Work to be completed:
Some lines in the material below hold the word "information". Copy all of them.

Material provided:
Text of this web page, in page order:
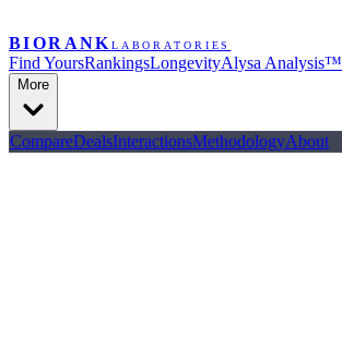
BIORANK LABORATORIES
Find YoursRankingsLongevityAlysa Analysis™
More
CompareDealsInteractionsMethodologyAbout
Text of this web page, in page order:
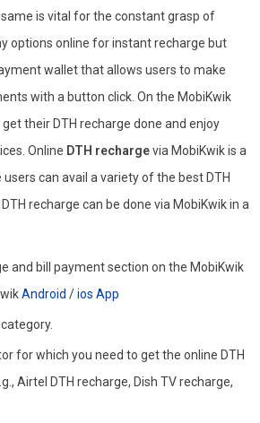
is vital for the constant grasp of
options online for instant recharge but
wallet that allows users to make
with a button click. On the MobiKwik
their DTH recharge done and enjoy
Online DTH rechargevia MobiKwik is a
can avail a variety of the best DTH
recharge can be done via MobiKwik in a
and bill payment section on the MobiKwik
Android /ios App
category.
for which you need to get the online DTH
Airtel DTH recharge, Dish TV recharge,
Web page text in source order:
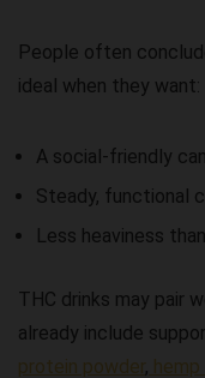
People often
ideal when they want:
A social-friendly
Steady, functional
Less heaviness
THC drinks may pair
already include
protein powder,
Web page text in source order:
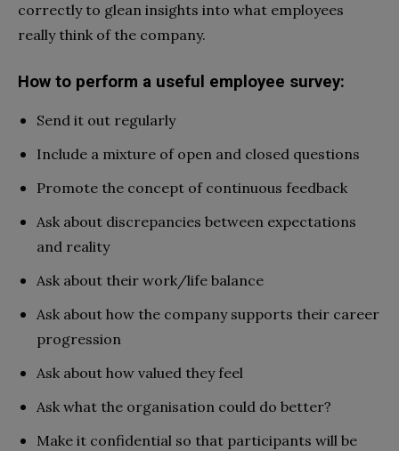
correctly to glean insights into what employees
really think of the company.
How to perform a useful employee survey:
Send it out regularly
Include a mixture of open and closed questions
Promote the concept of continuous feedback
Ask about discrepancies between expectations
and reality
Ask about their work/life balance
Ask about how the company supports their career
progression
Ask about how valued they feel
Ask what the organisation could do better?
Make it confidential so that participants will be
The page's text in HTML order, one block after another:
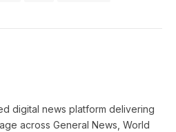
digital news platform delivering
across General News, World
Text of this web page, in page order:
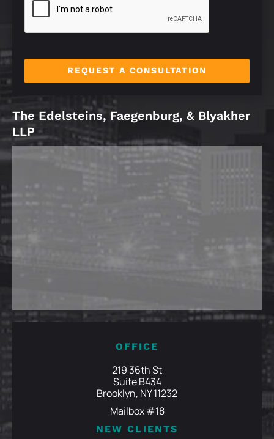
REQUEST A CONSULTATION
The Edelsteins, Faegenburg, & Blyakher
LLP
OFFICE
219 36th St
Suite B434
Brooklyn, NY 11232
Mailbox #18
NEW CLIENTS
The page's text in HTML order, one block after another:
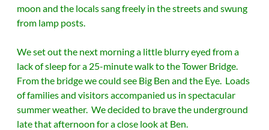
moon and the locals sang freely in the streets and swung
from lamp posts.
We set out the next morning a little blurry eyed from a
lack of sleep for a 25-minute walk to the Tower Bridge.
From the bridge we could see Big Ben and the Eye. Loads
of families and visitors accompanied us in spectacular
summer weather. We decided to brave the underground
late that afternoon for a close look at Ben.
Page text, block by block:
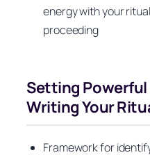
energy with your
proceeding
Setting
Writing Your
Framework for
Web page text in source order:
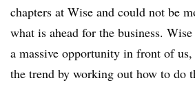
chapters at Wise and could not be
what is ahead for the business.
a massive opportunity in front of us,
the trend by working out how to do
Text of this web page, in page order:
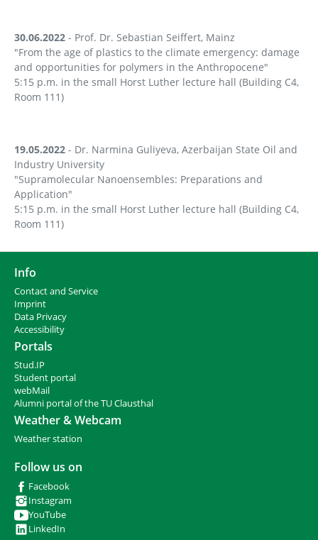
30.06.2022 - Prof. Dr. Sebastian Seiffert, Mainz
"From the age of plastics to the climate emergency: damage
and opportunities for polymers in the Anthropocene"
5:15 p.m. in the small Horst Luther lecture hall (Building C4,
Room 111)
19.05.2022 - Dr. Narmina Guliyeva, Azerbaijan State Oil and
Industry University
"Supramolecular Nanoensembles: Preparations and
Application"
5:15 p.m. in the small Horst Luther lecture hall (Building C4,
Room 111)
Info
Contact and Service
Imprint
Data Privacy
Accessibility
Portals
Stud.IP
Student portal
webMail
Alumni portal of the TU Clausthal
Weather & Webcam
Weather station
Follow us on
Facebook
Instagram
YouTube
LinkedIn
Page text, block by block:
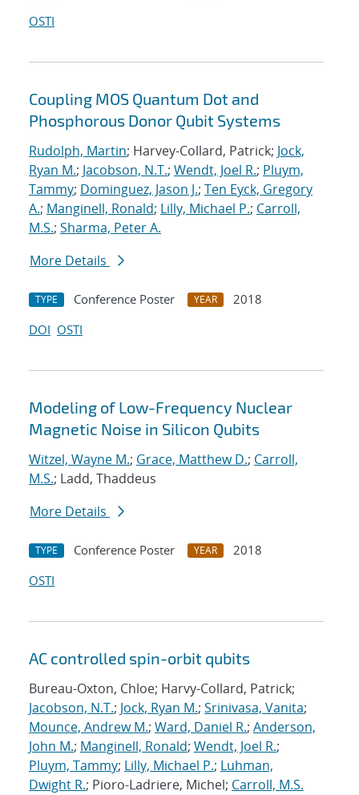
OSTI
Coupling MOS Quantum Dot and
Phosphorous Donor Qubit Systems
Rudolph, Martin; Harvey-Collard, Patrick; Jock,
Ryan M.; Jacobson, N.T.; Wendt, Joel R.; Pluym,
Tammy; Dominguez, Jason J.; Ten Eyck, Gregory
A.; Manginell, Ronald; Lilly, Michael P.; Carroll,
M.S.; Sharma, Peter A.
More Details
TYPE Conference Poster YEAR
2018
DOI OSTI
Modeling of Low-Frequency Nuclear
Magnetic Noise in Silicon Qubits
Witzel, Wayne M.; Grace, Matthew D.; Carroll,
M.S.; Ladd, Thaddeus
More Details
TYPE Conference Poster YEAR
2018
OSTI
AC controlled spin-orbit qubits
Bureau-Oxton, Chloe; Harvy-Collard, Patrick;
Jacobson, N.T.; Jock, Ryan M.; Srinivasa, Vanita;
Mounce, Andrew M.; Ward, Daniel R.; Anderson,
John M.; Manginell, Ronald; Wendt, Joel R.;
Pluym, Tammy; Lilly, Michael P.; Luhman,
Dwight R.; Pioro-Ladriere, Michel; Carroll, M.S.
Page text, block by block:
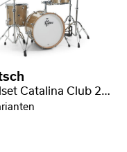
Shellset Catalina Club 20" BD
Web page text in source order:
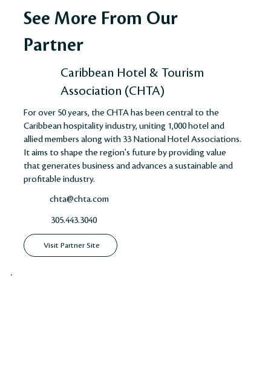
See More From Our
Partner
Caribbean Hotel & Tourism
Association (CHTA)
For over 50 years, the CHTA has been central to the
Caribbean hospitality industry, uniting 1,000 hotel and
allied members along with 33 National Hotel Associations.
It aims to shape the region's future by providing value
that generates business and advances a sustainable and
profitable industry​​​​.
chta@chta.com
305.443.3040
Visit Partner Site
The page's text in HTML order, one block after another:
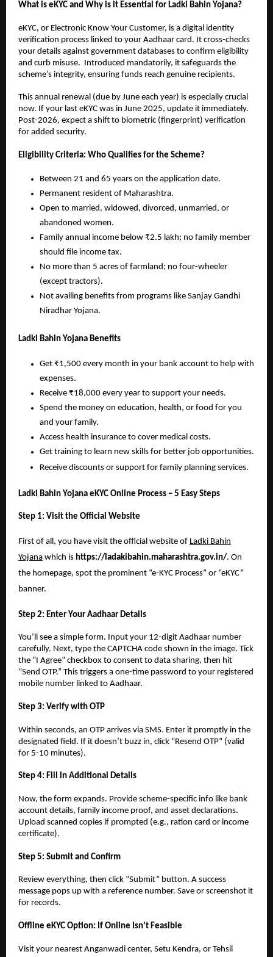
What is eKYC and Why is it Essential for Ladki Bahin Yojana?
eKYC, or Electronic Know Your Customer, is a digital identity
verification process linked to your Aadhaar card. It cross-checks
your details against government databases to confirm eligibility
and curb misuse. Introduced mandatorily, it safeguards the
scheme’s integrity, ensuring funds reach genuine recipients.
This annual renewal (due by June each year) is especially crucial
now. If your last eKYC was in June 2025, update it immediately.
Post-2026, expect a shift to biometric (fingerprint) verification
for added security.
Eligibility Criteria: Who Qualifies for the Scheme?
Between 21 and 65 years on the application date.
Permanent resident of Maharashtra.
Open to married, widowed, divorced, unmarried, or
abandoned women.
Family annual income below ₹2.5 lakh; no family member
should file income tax.
No more than 5 acres of farmland; no four-wheeler
(except tractors).
Not availing benefits from programs like Sanjay Gandhi
Niradhar Yojana.
Ladki Bahin Yojana Benefits
Get ₹1,500 every month in your bank account to help with
expenses.
Receive ₹18,000 every year to support your needs.
Spend the money on education, health, or food for you
and your family.
Access health insurance to cover medical costs.
Get training to learn new skills for better job opportunities.
Receive discounts or support for family planning services.
Ladki Bahin Yojana eKYC Online Process – 5 Easy Steps
Step 1: Visit the Official Website
First of all, you have visit the official website of Ladki Bahin
Yojana which is https://ladakibahin.maharashtra.gov.in/. On
the homepage, spot the prominent “e-KYC Process” or “eKYC”
banner.
Step 2: Enter Your Aadhaar Details
You’ll see a simple form. Input your 12-digit Aadhaar number
carefully. Next, type the CAPTCHA code shown in the image. Tick
the “I Agree” checkbox to consent to data sharing, then hit
“Send OTP.” This triggers a one-time password to your registered
mobile number linked to Aadhaar.
Step 3: Verify with OTP
Within seconds, an OTP arrives via SMS. Enter it promptly in the
designated field. If it doesn’t buzz in, click “Resend OTP” (valid
for 5-10 minutes).
Step 4: Fill in Additional Details
Now, the form expands. Provide scheme-specific info like bank
account details, family income proof, and asset declarations.
Upload scanned copies if prompted (e.g., ration card or income
certificate).
Step 5: Submit and Confirm
Review everything, then click “Submit” button. A success
message pops up with a reference number. Save or screenshot it
for records.
Offline eKYC Option: If Online Isn’t Feasible
Visit your nearest Anganwadi center, Setu Kendra, or Tehsil
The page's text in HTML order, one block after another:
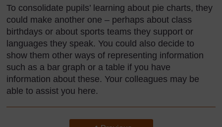
To consolidate pupils’ learning about pie charts, they
could make another one – perhaps about class
birthdays or about sports teams they support or
languages they speak. You could also decide to
show them other ways of representing information
such as a bar graph or a table if you have
information about these. Your colleagues may be
able to assist you here.
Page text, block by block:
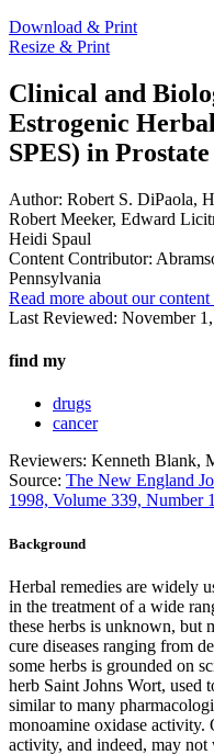
Download & Print
Resize & Print
Clinical and
Estrogenic
SPES) in
Author: Robert S. DiPaola,
Robert Meeker, Edward
Heidi Spaul
Content Contributor:
Pennsylvania
Read more about our
Last Reviewed: November 1,
find my
drugs
cancer
Reviewers: Kenneth Blank,
Source: The New England
1998, Volume 339, Number
Background
Herbal remedies are widely
in the treatment of a wide
these herbs is unknown, but
cure diseases ranging from
some herbs is grounded on
herb Saint Johns Wort, used
similar to many
monoamine oxidase activity.
activity, and indeed, may not
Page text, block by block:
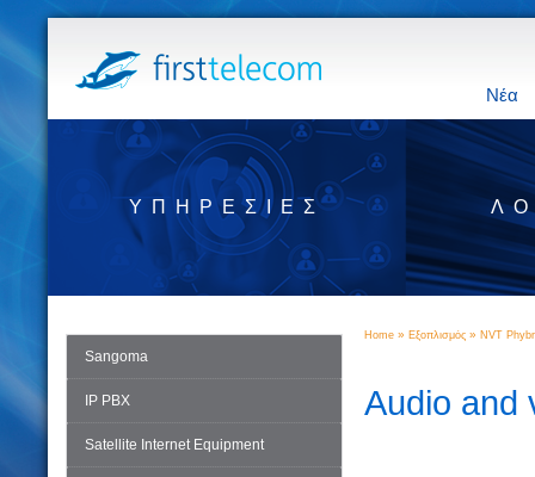
Νέα
ΥΠΗΡΕΣΊΕΣ
Sangoma
IP PBX
Satellite Internet Equipment
Home » Εξοπλισμός » NVT
Audio and
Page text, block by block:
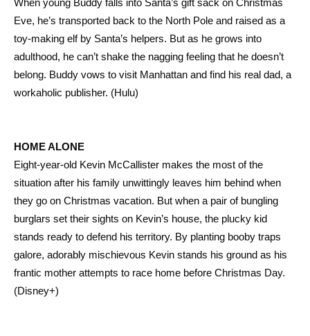
When young Buddy falls into Santa’s gift sack on Christmas
Eve, he’s transported back to the North Pole and raised as a
toy-making elf by Santa’s helpers. But as he grows into
adulthood, he can’t shake the nagging feeling that he doesn’t
belong. Buddy vows to visit Manhattan and find his real dad, a
workaholic publisher. (Hulu)
HOME ALONE
Eight-year-old Kevin McCallister makes the most of the
situation after his family unwittingly leaves him behind when
they go on Christmas vacation. But when a pair of bungling
burglars set their sights on Kevin’s house, the plucky kid
stands ready to defend his territory. By planting booby traps
galore, adorably mischievous Kevin stands his ground as his
frantic mother attempts to race home before Christmas Day.
(Disney+)

Written reply:
show them other ways of representing information
information about these. Your colleagues may be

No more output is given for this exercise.